BTS – Ikar Legnica 2:3

siatkarz-bts-ikar
fot. istotne.pl Bolesławieccy siatkarze ulegli na własnym parkiecie ekipie z Legnicy. O zwycięstwie legniczan zadecydowały niuanse.
istotne.pl 0 mecz, bts bolesławiec, zsoiz bolesławiec

Reklama

W pierwszym spotkaniu rundy rewanżowej zawodnicy Bolesławieckiego Towarzystwa Siatkarskiego zmierzyli się na własnym parkiecie z Ikarem Legnica. Po bardzo zaciętym meczu bolesławianie minimalnie ulegli rywalom 2:3 (23:25, 25:21, 25:15, 23:25, 14:16). Trenerem naszej drużyny jest Krzysztof Mosiądz.

Aktualizacja

Pierwszy set był bardzo wyrównany. Obie drużyny walczyły punkt za punkt. Żadnej nie udało się wypracować większej przewagi i o rozstrzygnięciu w tej partii zadecydowała końcówka. Ostatecznie bolesławianie przegrali inauguracyjnego seta do 23. W kolejnej partii zrewanżowali się jednak legniczanom i pewnie wygrali do 21.

W trzecim secie Bolesławieckie Towarzystwo Siatkarskie zdeklasowało rywali. Nasz team uzyskał dużą punktową przewagę, której nie oddał już do końca tej partii. Wygraliśmy do 15.

Po tym wysoko wygranym secie wydawało się, że następny będzie jedynie formalnością. Tymczasem ekipa z Legnicy doprowadziła do wyrównania i do tie-breaku, o wyniku którego zadecydowały głównie błędy własne naszej ekipy. Bolesławianom nie pomogło wysokie prowadzenie na początku tej partii (5:1). Liczba błędów, wynikających m.in. ze zmęczenia, przesądziła o tym, że goście minimalnie wygrali tę partię 16:14 i cały mecz 3:2.

Nie znaczy to jednak, że legniczanie byli lepsi. Jak powiedział nam prezes BTS Jacek Łuczkowski, o ich wygranej zadecydowały niuanse. Na naszym forum Fraglesowa napisała: „Dla mnie i tak jesteście wygranymi, dziękuję za tą walkę i poświęcenie! Świetnie się Was oglądało”.

Komentarz Krzysztofa Mosiądza:

Trudno podać konkretną przyczynę przegranej w czwartym secie. Po łatwej wygranej w trzeciej partii możliwe jest, że zbyt wcześnie zespół uwierzył w sukces i w to, że w kolejnej partii nie będzie problemu. Od początku obawiałem się tego seta. Czasem tak bywa, że po łatwej wygranej nadchodzi moment rozluźnienia. Zaczęliśmy popełniać więcej błędów i nie kończyliśmy piłek w pierwszej akcji. Zwłaszcza w decydujących momentach – w końcówce seta. Przeciwnik, który nie miał w tym momencie nic do stracenia, stawił silny opór, wykorzystał okazję i wygrał.
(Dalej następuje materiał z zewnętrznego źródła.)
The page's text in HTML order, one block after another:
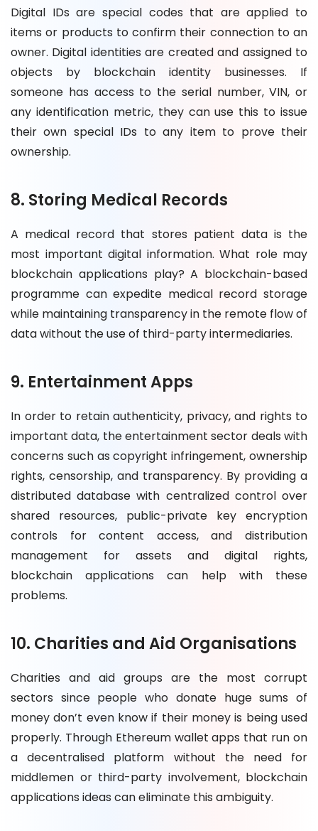
Digital IDs are special codes that are applied to
items or products to confirm their connection to an
owner. Digital identities are created and assigned to
objects by blockchain identity businesses. If
someone has access to the serial number, VIN, or
any identification metric, they can use this to issue
their own special IDs to any item to prove their
ownership.
8. Storing Medical Records
A medical record that stores patient data is the
most important digital information. What role may
blockchain applications play? A blockchain-based
programme can expedite medical record storage
while maintaining transparency in the remote flow of
data without the use of third-party intermediaries.
9. Entertainment Apps
In order to retain authenticity, privacy, and rights to
important data, the entertainment sector deals with
concerns such as copyright infringement, ownership
rights, censorship, and transparency. By providing a
distributed database with centralized control over
shared resources, public-private key encryption
controls for content access, and distribution
management for assets and digital rights,
blockchain applications can help with these
problems.
10. Charities and Aid Organisations
Charities and aid groups are the most corrupt
sectors since people who donate huge sums of
money don’t even know if their money is being used
properly. Through Ethereum wallet apps that run on
a decentralised platform without the need for
middlemen or third-party involvement, blockchain
applications ideas can eliminate this ambiguity.
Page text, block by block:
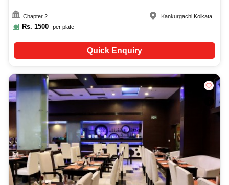
Chapter 2
Rs. 1500 per plate
Kankurgachi Kolkata
Quick Enquiry
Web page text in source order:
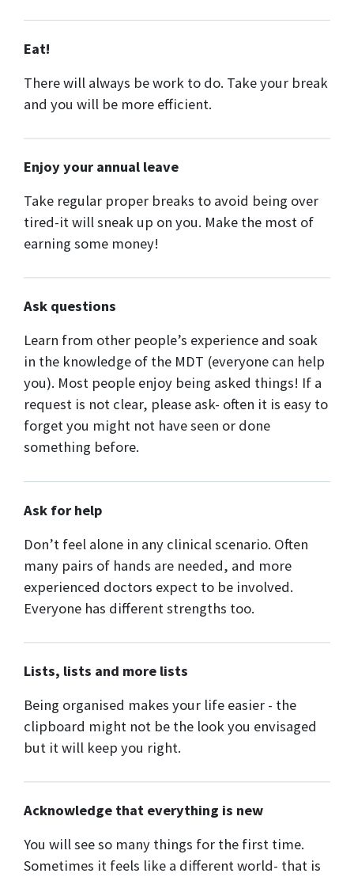
Eat!
There will always be work to do. Take your break
and you will be more efficient.
Enjoy your annual leave
Take regular proper breaks to avoid being over
tired-it will sneak up on you. Make the most of
earning some money!
Ask questions
Learn from other people’s experience and soak
in the knowledge of the MDT (everyone can help
you). Most people enjoy being asked things! If a
request is not clear, please ask- often it is easy to
forget you might not have seen or done
something before.
Ask for help
Don’t feel alone in any clinical scenario. Often
many pairs of hands are needed, and more
experienced doctors expect to be involved.
Everyone has different strengths too.
Lists, lists and more lists
Being organised makes your life easier - the
clipboard might not be the look you envisaged
but it will keep you right.
Acknowledge that everything is new
You will see so many things for the first time.
Sometimes it feels like a different world- that is
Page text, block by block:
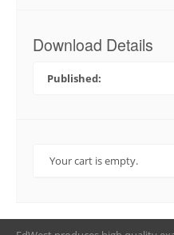
Download Details
Published:
Your cart is empty.

Zabrakło szczęścia oraz skuteczności, zwłaszcza w końcówkach setów. W niektórych momentach nie mogliśmy utrzymać kilkupunktowej przewagi, którą z trudem wypracowaliśmy. Najbardziej szkoda piątego seta, którego dobrze rozpoczęliśmy i zapowiadał się dla nas bardzo dobrze. W momentach kiedy byliśmy na fali, dwukrotnie niepotrzebnie przerywano spotkanie, co moim zdaniem miało olbrzymi wpływ na jego wynik. W ten sposób przeciwnicy otrzymali dwa darmowe czasy i chwycili wiatr w żagle.
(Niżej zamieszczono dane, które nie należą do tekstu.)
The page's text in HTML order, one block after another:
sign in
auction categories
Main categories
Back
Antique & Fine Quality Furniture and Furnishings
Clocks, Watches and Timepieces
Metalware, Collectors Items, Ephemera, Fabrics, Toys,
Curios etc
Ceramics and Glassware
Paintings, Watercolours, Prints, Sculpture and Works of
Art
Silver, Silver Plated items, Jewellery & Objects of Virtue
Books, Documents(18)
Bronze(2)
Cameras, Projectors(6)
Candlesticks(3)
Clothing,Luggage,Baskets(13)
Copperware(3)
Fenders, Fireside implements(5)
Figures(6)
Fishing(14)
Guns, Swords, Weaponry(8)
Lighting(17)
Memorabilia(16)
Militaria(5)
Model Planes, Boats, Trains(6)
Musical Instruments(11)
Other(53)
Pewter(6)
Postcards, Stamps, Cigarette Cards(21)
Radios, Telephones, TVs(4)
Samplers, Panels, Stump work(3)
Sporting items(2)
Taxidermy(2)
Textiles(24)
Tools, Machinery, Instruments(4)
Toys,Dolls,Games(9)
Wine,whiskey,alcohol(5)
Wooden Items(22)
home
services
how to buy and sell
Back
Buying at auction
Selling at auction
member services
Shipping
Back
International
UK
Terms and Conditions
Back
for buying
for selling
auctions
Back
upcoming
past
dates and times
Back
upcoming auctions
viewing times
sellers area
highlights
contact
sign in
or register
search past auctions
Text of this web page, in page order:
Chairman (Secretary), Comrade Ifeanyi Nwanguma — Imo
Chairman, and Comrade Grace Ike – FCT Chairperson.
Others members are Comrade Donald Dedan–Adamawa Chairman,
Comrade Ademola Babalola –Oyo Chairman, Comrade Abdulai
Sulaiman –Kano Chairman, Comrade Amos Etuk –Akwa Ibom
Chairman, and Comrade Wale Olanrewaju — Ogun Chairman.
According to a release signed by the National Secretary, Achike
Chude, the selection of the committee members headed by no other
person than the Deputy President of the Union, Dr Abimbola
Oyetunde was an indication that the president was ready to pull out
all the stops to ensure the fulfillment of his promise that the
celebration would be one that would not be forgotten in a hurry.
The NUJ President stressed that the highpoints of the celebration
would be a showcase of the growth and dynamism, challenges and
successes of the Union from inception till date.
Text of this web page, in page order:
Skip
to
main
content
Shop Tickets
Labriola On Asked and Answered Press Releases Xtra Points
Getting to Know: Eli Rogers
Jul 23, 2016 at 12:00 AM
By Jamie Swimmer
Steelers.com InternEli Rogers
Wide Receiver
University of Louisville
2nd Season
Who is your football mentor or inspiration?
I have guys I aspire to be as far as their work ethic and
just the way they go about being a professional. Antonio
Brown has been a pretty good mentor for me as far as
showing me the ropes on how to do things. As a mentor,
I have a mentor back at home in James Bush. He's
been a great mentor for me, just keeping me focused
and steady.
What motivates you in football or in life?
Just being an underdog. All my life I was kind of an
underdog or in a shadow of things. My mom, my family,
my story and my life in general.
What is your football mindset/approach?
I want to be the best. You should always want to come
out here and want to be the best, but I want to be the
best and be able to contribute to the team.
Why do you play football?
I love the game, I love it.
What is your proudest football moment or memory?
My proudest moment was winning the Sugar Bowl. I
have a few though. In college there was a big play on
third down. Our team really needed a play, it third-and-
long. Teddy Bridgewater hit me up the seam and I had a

Sam wynik nie cieszy, ale wywalczyliśmy jeden punkt. I pomimo drugiej przegranej z Legnicą pokazaliśmy inną grę niż w pierwszym spotkaniu. Była walka i chęć do gry. Cieszy mnie fakt, że gra zespołu z meczu na mecz wygląda co raz lepiej. To dobry prognostyk na przyszłość. Oba zespoły zapewniły dwugodzinne siatkarskie widowisko stojące na wysokim poziomie, które mogło cieszyć licznie zebraną publiczność.

fot. GA
fot. gerard

Mecz uświetnił występ Michała Jurasika, tancerza breakdance z Bolesławca. W kolejnym spotkaniu nasi siatkarze zmierzą się na wyjeździe z ekipą ze Żmigrodu. Mecz odbędzie się 14 grudnia.